Title: The Person-centred Curriculum Framework: a universal curriculum framework for person-centred healthcare practitioner education
Description:
Background: Globally, humanising healthcare is a strategic response to a distinct need for person-centred approaches to practice.
This movement has largely focused on the artefacts of healthcare practice, with an emergent focus on the role of healthcare education in instilling and espousing the core principles of person-centredness.
It is increasingly recognised that how healthcare professionals are educated is fundamental to creating learning cultures where person-centred philosophies can be lived out and aligned with workforce and healthcare policy strategies.
In 2019, six European countries began collaboration on an Erasmus+ project, Person-centredness in Healthcare Curricula, to develop a Person-centred Curriculum Framework.

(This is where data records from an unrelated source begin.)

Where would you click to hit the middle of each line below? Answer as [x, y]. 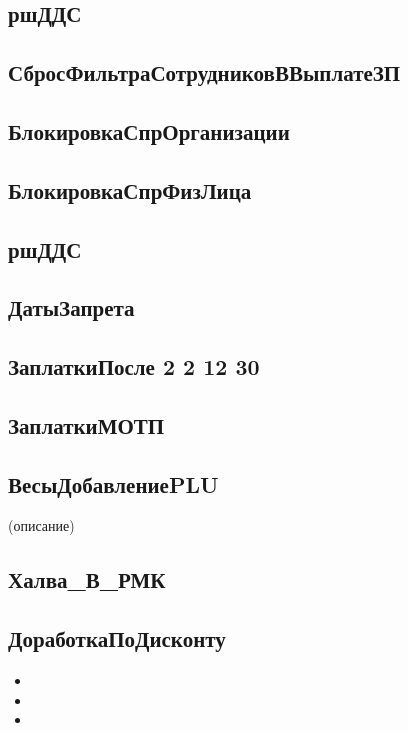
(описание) [41, 525]
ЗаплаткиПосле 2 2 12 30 [134, 366]
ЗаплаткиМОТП [86, 424]
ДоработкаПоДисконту [117, 638]
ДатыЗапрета [71, 307]
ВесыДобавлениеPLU [113, 483]
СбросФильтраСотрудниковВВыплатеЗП [204, 72]
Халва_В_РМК [87, 579]
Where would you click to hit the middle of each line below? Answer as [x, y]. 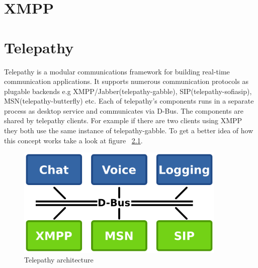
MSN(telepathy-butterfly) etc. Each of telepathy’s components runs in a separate [129, 101]
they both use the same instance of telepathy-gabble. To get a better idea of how [129, 130]
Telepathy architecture [59, 260]
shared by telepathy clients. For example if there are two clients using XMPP [123, 120]
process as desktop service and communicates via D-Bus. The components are [124, 110]
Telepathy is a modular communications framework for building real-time [117, 71]
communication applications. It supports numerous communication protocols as [126, 81]
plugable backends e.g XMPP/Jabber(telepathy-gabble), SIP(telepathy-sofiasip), [128, 91]
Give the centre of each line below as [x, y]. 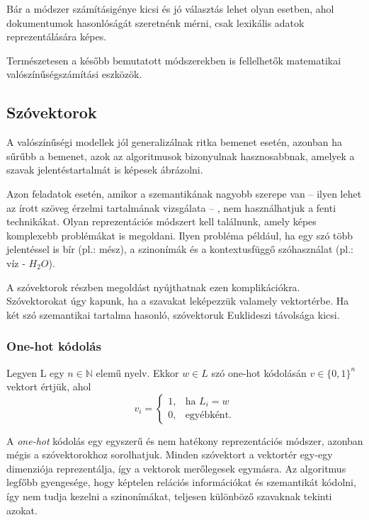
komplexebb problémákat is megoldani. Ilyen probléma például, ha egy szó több [180, 235]
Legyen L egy [35, 372]
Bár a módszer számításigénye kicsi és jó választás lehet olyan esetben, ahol [170, 9]
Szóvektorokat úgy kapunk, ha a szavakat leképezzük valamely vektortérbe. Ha [178, 301]
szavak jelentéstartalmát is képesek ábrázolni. [105, 170]
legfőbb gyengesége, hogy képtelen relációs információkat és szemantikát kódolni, [181, 482]
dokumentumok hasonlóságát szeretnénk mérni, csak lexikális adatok [155, 22]
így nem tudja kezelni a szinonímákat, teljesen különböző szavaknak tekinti [169, 496]
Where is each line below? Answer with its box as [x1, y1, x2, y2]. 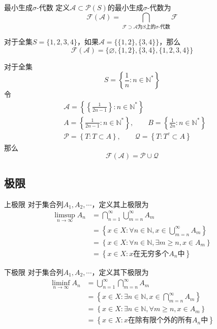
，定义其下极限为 [91, 267, 149, 277]
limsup [54, 211, 75, 219]
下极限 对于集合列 [4, 267, 64, 277]
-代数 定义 [37, 2, 70, 12]
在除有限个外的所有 [128, 317, 192, 324]
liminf [52, 280, 70, 287]
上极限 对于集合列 [4, 198, 64, 209]
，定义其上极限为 [91, 198, 149, 209]
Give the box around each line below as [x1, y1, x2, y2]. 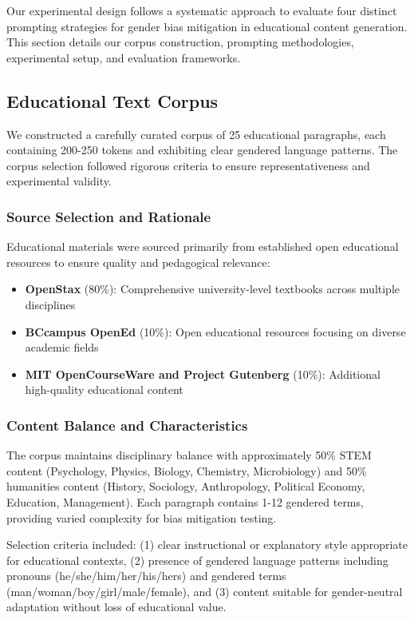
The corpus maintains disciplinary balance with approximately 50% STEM [6, 447, 372, 463]
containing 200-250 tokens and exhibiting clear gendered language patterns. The [6, 141, 398, 158]
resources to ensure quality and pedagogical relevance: [6, 253, 270, 270]
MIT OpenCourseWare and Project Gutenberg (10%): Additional [25, 365, 380, 382]
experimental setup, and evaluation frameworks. [6, 49, 241, 66]
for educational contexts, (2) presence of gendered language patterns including [6, 551, 388, 568]
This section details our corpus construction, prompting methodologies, [6, 34, 354, 50]
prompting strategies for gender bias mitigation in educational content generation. [6, 18, 408, 34]

The other articles in this Special Issue focus on the methodologies employed by the project team, and this article describes the framework.
Aim: While curricula exist with person-centredness as a focus, aim or component, few embrace person-centredness as an underpinning philosophy and theory, or use a whole-systems approach.
This project aimed to develop a universal curricular framework with the agility to work synergistically with existing curricular processes, in pursuit of the development of person-centred healthcare practitioners and cultures.
Methods: The project used an iterative multiphase, mixed methods approach, including an e-survey and interviews.
Drawing on authentic co-design principles, to create our framework we engaged with stakeholders in clinical practice and academic institutions as well as healthcare students and those working in health policy and strategic workforce planning.
Results: We present a framework for the design, delivery and evaluation of curricula, structured using a modified version of McKinsey’s 7S methodology, resulting in each component having a statement, outcomes, and thematic actions to support the realisation of a person-centred curriculum.
Conclusion: Our Person-centred Curriculum Framework can facilitate congruency between healthcare education and practice in the way person-centredness is defined and lived out through healthful cultures.
Given the iterative origins of the framework, we anticipate its evolution over time through further exploration following its implementation and evaluation.